---
title: Stat10
tags: Stat
---
## Chapter 10
[Stat202202](/q9HjXLBNSlaycgL5vCF-dQ)
## 2023/3/13
### General principles
## 2023/3/6 Distributions need to know in this course
### Example
Model: Assume $X_i \sim N(\mu,\sigma^2)$.
A statistic (統計量): A function of random samples
Examples
1. sample mean $\bar{X}=\frac{1}{n}\sum_{i=1}^n X_i$
2. sample variance $S^2=\frac{1}{n-1}\sum_{i=1}^n (X_i-\bar{X})^2$
Examples:
1. When $\sigma$ is known, $\frac{\bar{X}-\mu}{\sigma/\sqrt{n}}\sim N(0,1)$.
2. When $\sigma$ is unknown, $\frac{\bar{X}-\mu}{S/\sqrt{n}}\sim t_{(n-1)}$.
3. $\frac{(n-1)S^2}{\sigma^2}\sim \chi^2_{(n-1)}$.
4. $F_{\nu_1,\nu_2}$
### $\chi^2_\nu$?
Chi-squared distribution with degrees of freedom $\nu$.
Suppose $Z_i\stackrel{iid}{\sim} N(0,1)$ for $i=1,\ldots,\nu$
Then, we say $\sum_{i=1}^{\nu} Z_i^2 \sim \chi^2_\nu$
An interesting example:
$$\frac{(n-1)s^2}{\sigma^2}=\frac{\sum(x_i-\bar{x})^2}{\sigma^2}=\sum \left(\frac{(x_i-\bar{x})}{\sigma}\right)^2\approx \sum \left(\frac{(x_i-\mu)}{\sigma}\right)^2 \sim \chi^2_n$$
We are interested in:
1. $\mu$: The mean of a normal distribution
2. $\mu_1-\mu_2$: The difference between two population means
3. $\sigma^2$: The variance of a normal distribution
4. ${\sigma_1^2}/{\sigma_2^2}$: The ratio of two population variances
### General principles
For a dataset, we do the following:
1. Model specification: $N(\mu,\sigma^2)$
2. Point estimtor: $\mu$ and $\sigma^2$.
3. Identify the pivot statistic and its sampling distribution (assuming all other parameters are known/some parameters are unknown)
4. Confidence Interval
5. Hypothesis test
## 2023/02/13 Review on Probability
### Interpretation of probabiltiy
1. $n\rightarrow \infty$
2. Ratio
$$P(A) = \lim_{n\rightarrow \infty}\frac{\# A}{n}$$
### Discrete random variable?
$X$: a random variable
$x$: a possible realization
#### Ex: Bernoulli random varialbe
Bernoulli trial/experiment
The outcome could be 1 (success) or 0 (failure) only.
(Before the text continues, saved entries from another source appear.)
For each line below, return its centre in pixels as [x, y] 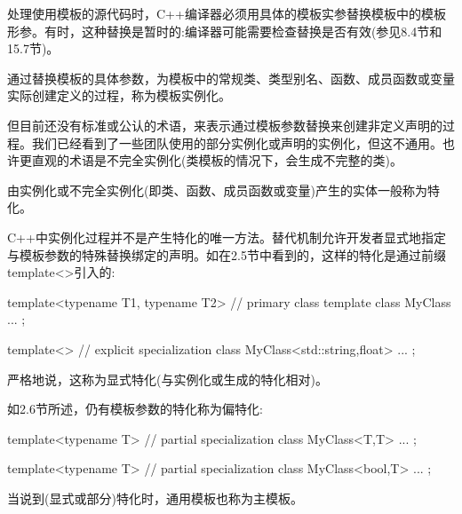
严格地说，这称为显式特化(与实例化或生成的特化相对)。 [167, 379]
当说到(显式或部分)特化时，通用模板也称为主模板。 [155, 498]
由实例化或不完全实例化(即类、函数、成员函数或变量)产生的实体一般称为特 [223, 190]
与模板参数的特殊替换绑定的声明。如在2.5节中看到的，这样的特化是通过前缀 [227, 254]
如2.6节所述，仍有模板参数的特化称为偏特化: [135, 409]
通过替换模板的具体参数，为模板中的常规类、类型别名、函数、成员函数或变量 [231, 78]
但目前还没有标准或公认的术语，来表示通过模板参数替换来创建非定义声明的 [225, 125]
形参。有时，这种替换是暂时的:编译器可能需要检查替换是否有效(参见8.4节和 [225, 31]
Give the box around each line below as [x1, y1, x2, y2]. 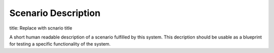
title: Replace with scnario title [9, 25, 73, 31]
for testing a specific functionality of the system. [9, 41, 111, 47]
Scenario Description [9, 7, 101, 18]
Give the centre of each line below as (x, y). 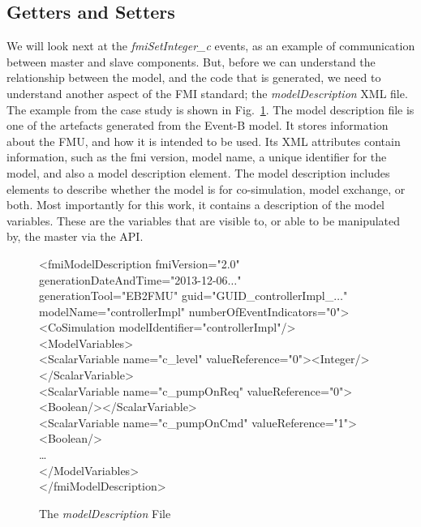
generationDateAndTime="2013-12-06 (133, 279)
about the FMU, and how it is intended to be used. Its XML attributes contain (204, 141)
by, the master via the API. (75, 236)
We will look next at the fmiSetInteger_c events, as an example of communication (211, 46)
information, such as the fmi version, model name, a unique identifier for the (197, 157)
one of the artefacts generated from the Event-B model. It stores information (198, 125)
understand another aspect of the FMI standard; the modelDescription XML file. (207, 93)
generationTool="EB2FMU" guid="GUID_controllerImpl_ (187, 296)
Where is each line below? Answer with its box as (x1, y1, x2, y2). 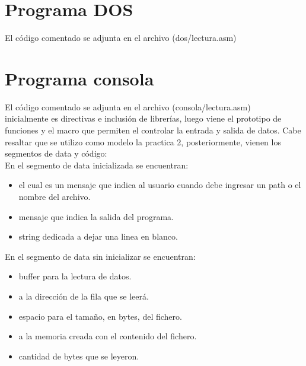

The probability of getting 1 is $p$, and the probability of getting 0 is $(1-p)$.
### Bernoulli random varible
$X \sim Bernoulli(p)$, where $p$ is the parameter.
$X$ has the probabiltiy mass function:
$P(X=1)=p$, $P(X=0)=1-p$, $P(X=x)=0$ if $x\neq 0$ or 1.
Or, equivalently,
$P(X=x)=(p)^x (1-p)^{1-x}$ for $x=0,1$
Example: $Y\sim Binomial(3,0.3)$
$P(Y=3)=C^3_3 0.3^3 0.7^0= 0.027=2.7\%$
:apple: Quiz: $Y\sim Binomial(100, 0.45)$. Find
$$P(Y\leq 10)=P(Y=0)+P(Y=1)+\cdots+P(Y=10) = C^{100}_0 0.45^0 0.55^{100}
+\cdots+ C^{100}_{10} 0.45^{10} 0.55^{90} = 3 \times 10^{-14}$$ by online calculator.
### Binomial random variable
How does it be construcuted?
$X_i\sim Bernoulli(p)$, $X_i$'s are independent,
THen, $Y=\sum_{i=1}^n{X_i}$, we write $Y\sim Binomial(n, p)$.
$Y$ has the probability mass function (pmf)
$P(Y=y)=C^n_y p^y(1-p)^{(n-y)}$, for $y=0,1,2,\ldots,n$.
### Continuous random variable?
:strawberry: Why we need a continuous random varialbe? We would like to simplify the calculation.
A continuous random varialbe $X$, has its probability density funciton (pdf), denoted as $f(x)$, so that
$$P(a<X<b) = \int_{a}^b f(x) dx.$$
## Go to keynote (20240304)
## 10.2 Small-sample inferences concerning a population mean
### Key ingredients
### 1. $\sigma$ is known
Suppose $X_i\stackrel{i.i.d.}{\sim}N(\mu,\sigma^2)$ for $i=1,\ldots,n$. We estimate $\mu$ with $\bar{X}$ assuming $\sigma^2$ is known. The standardized estimator is
$$\frac{\bar{X}-\mu}{\sigma/\sqrt{n}}\sim Z.$$
#### Confidence interval with known $\mu$
When $\sigma$ is known, $\frac{\bar{X}-\mu}{\sigma/\sqrt{n}}\sim Z$. Then, we have
\begin{eqnarray*}
1-\alpha &=& P(-z_{\alpha/2} < \frac{\bar{X}-\mu}{\sigma/\sqrt{n}} < z_{\alpha/2}) \\
&=& P(-z_{\alpha/2}\frac{\sigma}{\sqrt{n}} < {\bar{X}-\mu} < z_{\alpha/2} \frac{\sigma}{\sqrt{n}})\\
&=& P(-z_{\alpha/2}\frac{\sigma}{\sqrt{n}} < {\mu-\bar{X}} < z_{\alpha/2} \frac{\sigma}{\sqrt{n}})\\
&=& P(\bar{X}-z_{\alpha/2}\frac{\sigma}{\sqrt{n}}< \mu < \bar{X}+z_{\alpha/2} \frac{\sigma}{\sqrt{n}})\\
\end{eqnarray*}
We define the $100(1-\alpha)\%$ confidence interval for $\mu$ as $$\bar{X}\pm z_{\alpha/2} \frac{\sigma}{\sqrt{n}}. $$
#### Hypothesis test
1. $H_0: \mu = \mu_0$ versus $H_a: \mu \neq \mu_0$ (or > or <)
2. Set up $\alpha$.
3. The test statistic and its sampling distribution is
$$Z_{STAT} = \frac{\bar{X}-\mu_0}{\sigma/\sqrt{n}}\sim Z.$$
4. Calculate the realized statistic, $Z^{\ast}$.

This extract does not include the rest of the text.